Por Matthias Erlandsen, Universidad del Desarrollo, María Fernanda Hernández-Garza, Pontificia Universidad Católica de Chile, y Carsten-Andreas Schulz, Universidad de Cambridge

El nombramiento de jefes y jefas de misiones diplomáticas es una prerrogativa común entre los y las líderes del poder Ejecutivo en muchos países del mundo. Existen buenas razones para que así sea, dado que el rol principal de la diplomacia es representar y promover los intereses del país en el extranjero. En Chile, como en cualquier otro lugar, le corresponde al gobierno de turno interpretar estos intereses y definir los ejes centrales de la política exterior. El Presidente Boric ha tomado la causa de la paridad de género y de la protección y promoción de los derechos humanos como intereses transversales, por lo que no debiera sorprender el nombramiento de profesionales que tengan amplia experiencia y el perfil necesario para profundizar en esas materias.

Al mismo tiempo, es conveniente que los jefes y las jefas de misiones tengan peso político y, por supuesto, una relación de confianza con el Presidente, especialmente con socios estratégicos como Argentina, o las misiones permanentes ante las organizaciones internacionales, como Naciones Unidas.

Por supuesto, los embajadores y las embajadoras no trabajan solos, sino que son apoyados por equipos diplomáticos profesionales entrenados en el servicio exterior. La consolidación de una diplomacia profesional no solo pasa por la selección de cargos discrecionales, sino que depende de un proceso de selección y promoción transparente y equitativo.

Algunas personas tienen la opinión de que los embajadores y embajadoras deberían reclutarse exclusivamente desde el grupo de diplomáticos y diplomáticas de carrera. Esto, sin dudas, dotaría al país de una política exterior con una estabilidad y credibilidad robusta. Sin embargo, surge el problema de que el servicio exterior no es un reflejo de la composición social y demográfica del país. Como afirma la historiadora Glenda Sluga, la profesionalización de la carrera diplomática durante los siglos XIX y XX conllevaba la exclusión de las mujeres de funciones formales y de peso político. La diplomacia latinoamericana no es la excepción, pues históricamente hombres, reclutados entre las elites políticas y sociales, han ocupado los altos cargos en los servicios exteriores de la región.

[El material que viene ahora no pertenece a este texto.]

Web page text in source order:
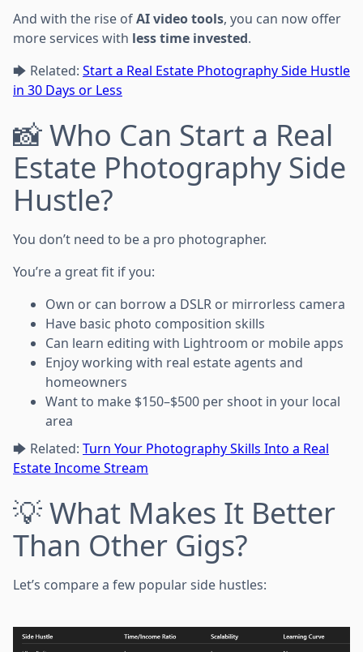
And with the rise ofAI video tools, you can now offer
more services with less time invested.
🡆 Related: Start a Real Estate Photography Side Hustle
in 30 Days or Less
📸 Who Can Start a Real
Estate Photography Side
Hustle?
You don’t need to be a pro photographer.
You’re a great fit if you:
Own or can borrow a DSLR or mirrorless camera
Have basic photo composition skills
Can learn editing with Lightroom or mobile apps
Enjoy working with real estate agents and
homeowners
Want to make $150–$500 per shoot in your local
area
🡆 Related: Turn Your Photography Skills Into a Real
Estate Income Stream
💡 What Makes It Better
Than Other Gigs?
Let’s compare a few popular side hustles:
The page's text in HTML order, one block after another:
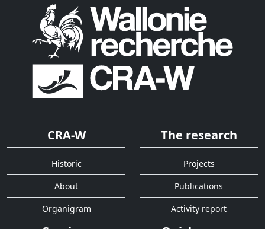
CRA-W
Historic
About
Organigram
The research
Projects
Publications
Activity report
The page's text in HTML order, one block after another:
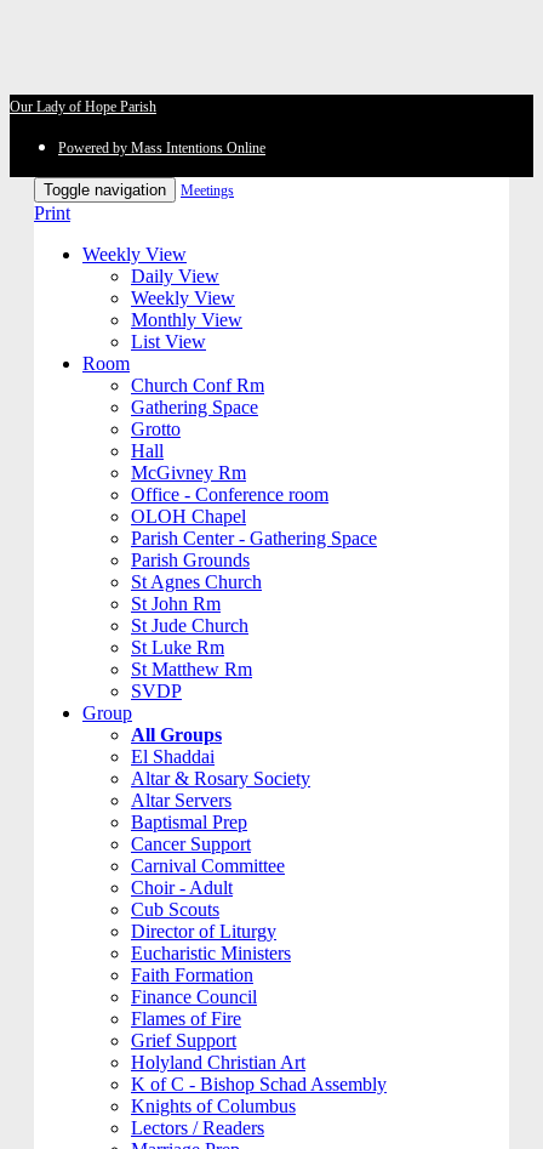
Our Lady of Hope Parish
Powered by Mass Intentions Online
Toggle navigation Meetings
Print
Weekly View
Daily View
Weekly View
Monthly View
List View
Room
Church Conf Rm
Gathering Space
Grotto
Hall
McGivney Rm
Office - Conference room
OLOH Chapel
Parish Center - Gathering Space
Parish Grounds
St Agnes Church
St John Rm
St Jude Church
St Luke Rm
St Matthew Rm
SVDP
Group
All Groups
El Shaddai
Altar & Rosary Society
Altar Servers
Baptismal Prep
Cancer Support
Carnival Committee
Choir - Adult
Cub Scouts
Director of Liturgy
Eucharistic Ministers
Faith Formation
Finance Council
Flames of Fire
Grief Support
Holyland Christian Art
K of C - Bishop Schad Assembly
Knights of Columbus
Lectors / Readers
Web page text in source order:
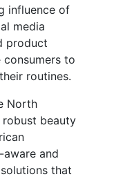
influence of
media
product
to
routines.
North
beauty
and
that
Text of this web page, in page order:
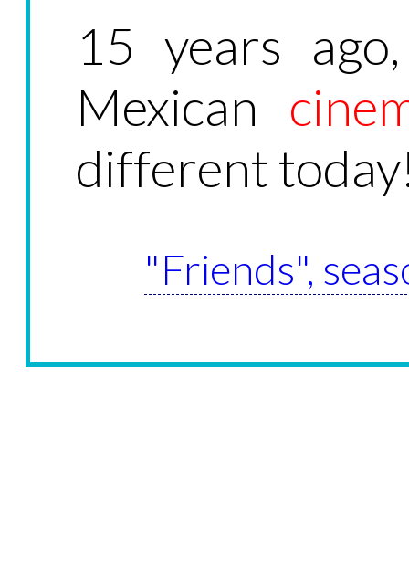
15 years
Mexican
different
"Friends",
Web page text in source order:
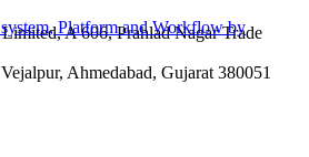
A 606, Prahlad Nagar Trade
Ahmedabad, Gujarat 380051
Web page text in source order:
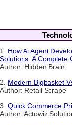
1. How Ai Agent
Solutions: A Complete
Author: Hidden Brain
2. Modern Bigbasket
Author: Retail Scrape
3. Quick Commerce
Author: Actowiz
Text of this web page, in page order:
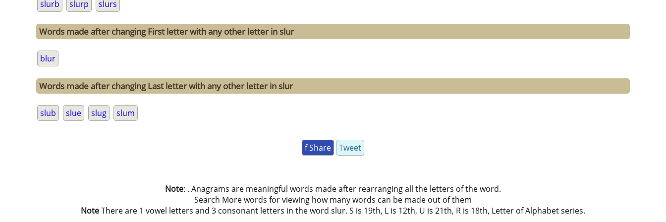
slurb slurp slurs
Words made after changing First letter with any other letter in slur
blur
Words made after changing Last letter with any other letter in slur
slub slue slug slum
f Share Tweet
Note: . Anagrams are meaningful words made after rearranging all the letters of the word.
Search More words for viewing how many words can be made out of them
NoteThere are 1 vowel letters and 3 consonant letters in the word slur. S is 19th, L is 12th, U is 21th, R is 18th, Letter of Alphabet series.
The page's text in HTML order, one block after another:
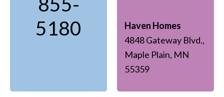
5180
Haven Homes
4848 Gateway Blvd.,
Maple Plain, MN
55359
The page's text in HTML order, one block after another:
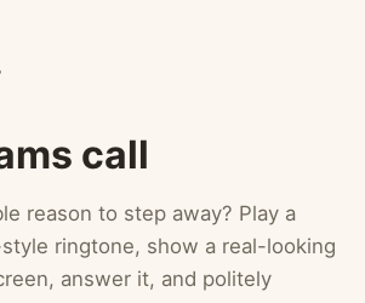
call
reason to step away? Play a
ringtone, show a real-looking
answer it, and politely
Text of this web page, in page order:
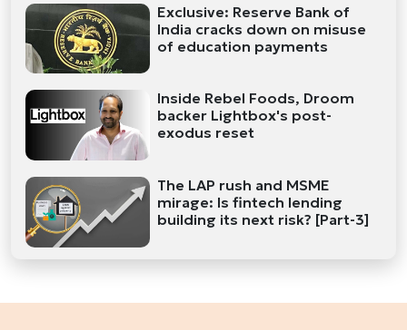
Exclusive: Reserve Bank of
India cracks down on misuse
of education payments
Inside Rebel Foods, Droom
backer Lightbox's post-
exodus reset
The LAP rush and MSME
mirage: Is fintech lending
building its next risk? [Part-3]
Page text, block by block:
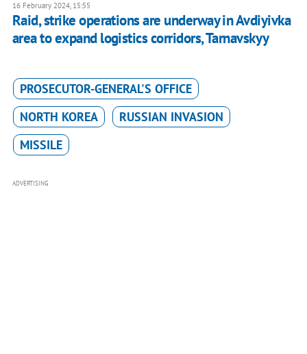
16 February 2024, 15:55
Raid, strike operations are underway in Avdiyivka
area to expand logistics corridors, Tarnavskyy
PROSECUTOR-GENERAL'S OFFICE
NORTH KOREA
RUSSIAN INVASION
MISSILE
ADVERTISING
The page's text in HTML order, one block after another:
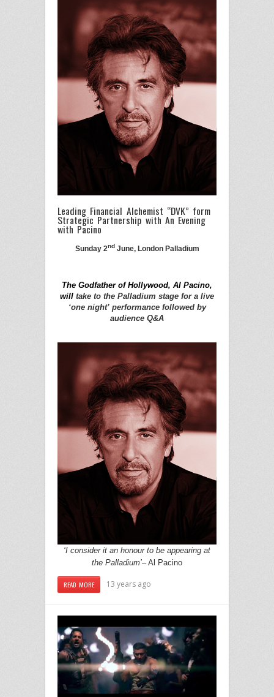
Leading Financial Alchemist “DVK” form
Strategic Partnership with An Evening
with Pacino
Sunday 2ndJune, London Palladium
The Godfather of Hollywood, Al Pacino,
will take to the Palladium stage for a live
‘one night’ performance followed by
audience Q&A
‘I consider it an honour to be appearing at
the Palladium’– Al Pacino
READ MORE 13 years ago
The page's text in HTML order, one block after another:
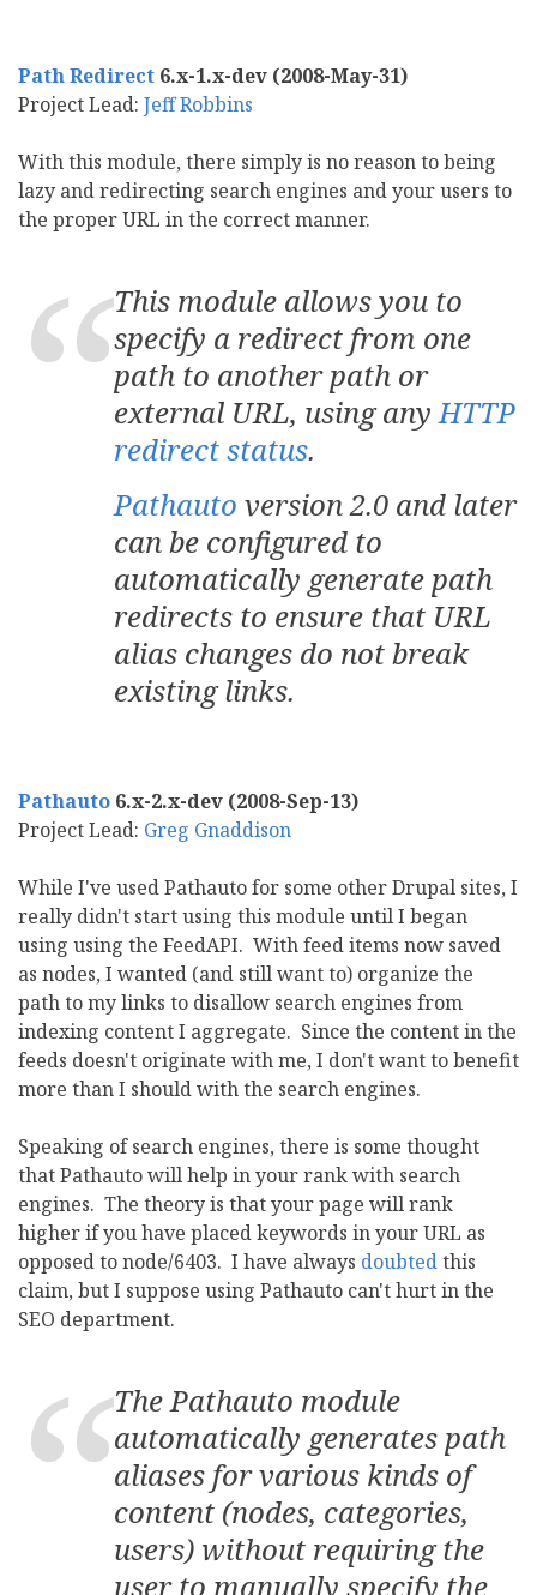
Path Redirect 6.x-1.x-dev (2008-May-31)
Project Lead: Jeff Robbins
With this module, there simply is no reason to being
lazy and redirecting search engines and your users to
the proper URL in the correct manner.
This module allows you to
specify a redirect from one
path to another path or
external URL, using anyHTTP
redirect status.
Pathauto version 2.0 and later
can be configured to
automatically generate path
redirects to ensure that URL
alias changes do not break
existing links.
Pathauto 6.x-2.x-dev (2008-Sep-13)
Project Lead: Greg Gnaddison
While I've used Pathauto for some other Drupal sites, I
really didn't start using this module until I began
using using the FeedAPI. With feed items now saved
as nodes, I wanted (and still want to) organize the
path to my links to disallow search engines from
indexing content I aggregate. Since the content in the
feeds doesn't originate with me, I don't want to benefit
more than I should with the search engines.
Speaking of search engines, there is some thought
that Pathauto will help in your rank with search
engines. The theory is that your page will rank
higher if you have placed keywords in your URL as
opposed to node/6403. I have always doubtedthis
claim, but I suppose using Pathauto can't hurt in the
SEO department.
The Pathauto module
automatically generates path
aliases for various kinds of
content (nodes, categories,
users) without requiring the
user to manually specify the
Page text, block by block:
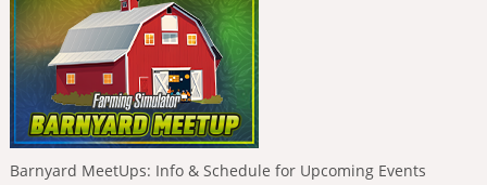
Barnyard MeetUps: Info & Schedule for Upcoming Events

Nuestra propia investigación demuestra que los gobiernos de América Latina, que abogan por la paridad de género, usualmente utilizan los poderes discrecionales para atenuar la brecha de género que todavía existe en los altos rangos del servicio exterior. La administración del Presidente Boric, además de nombrar a Antonia Urrejola como la segunda canciller en la historia del país, trajo consigo una serie de otras primeras veces, incluyendo la designación de María del Carmen Domínguez como directora de la Academia Diplomática y varias mujeres designadas embajadoras en misiones de suma relevancia política: Bárbara Figueroa en Argentina, Paula Narváez como representante permanente ante las Naciones Unidas en Nueva York, y Claudia Fuentes, académica especialista en derechos humanos, liderando la misión ante las organizaciones internacionales en Ginebra.

Llamar a los puestos diplomáticos con rango de embajador o embajadora “premios de consuelo” es entenderlo de forma errónea y obviar su función representativa e inherentemente representativa. El debate centrado en unos pocos casos polémicos pierde de vista el panorama general, desconociendo así la amplia experiencia profesional de la gran mayoría de las personas designadas a estos cargos. Tampoco es correcto afirmar que en esta ocasión sigamos con más de lo mismo, pues el porcentaje de designaciones “políticas” han disminuido constantemente desde el retorno de la democracia, y hoy se sitúa alrededor del 20%.

La Constitución de 1980 le arroga la prerrogativa de nombramiento de embajadores y embajadoras al Presidente de la República sin contar con una aprobación del Senado, lo que en la práctica se traduce en un acuerdo tácito. Tener potestad para adjudicar cargos de embajadores o embajadoras desde fuera de la carrera diplomática es en principio deseable, siempre que cuente con límites claros. Tal vez estamos en un momento propicio para formalizar la amplitud de dicha prerrogativa y de esta manera mejorar la legitimidad democrática del proceso, lo que le permitiría a este y futuros gobiernos lograr un equilibrio entre fortalecer el servicio exterior profesional y mantener un margen de maniobra para dar forma e implementar la política exterior.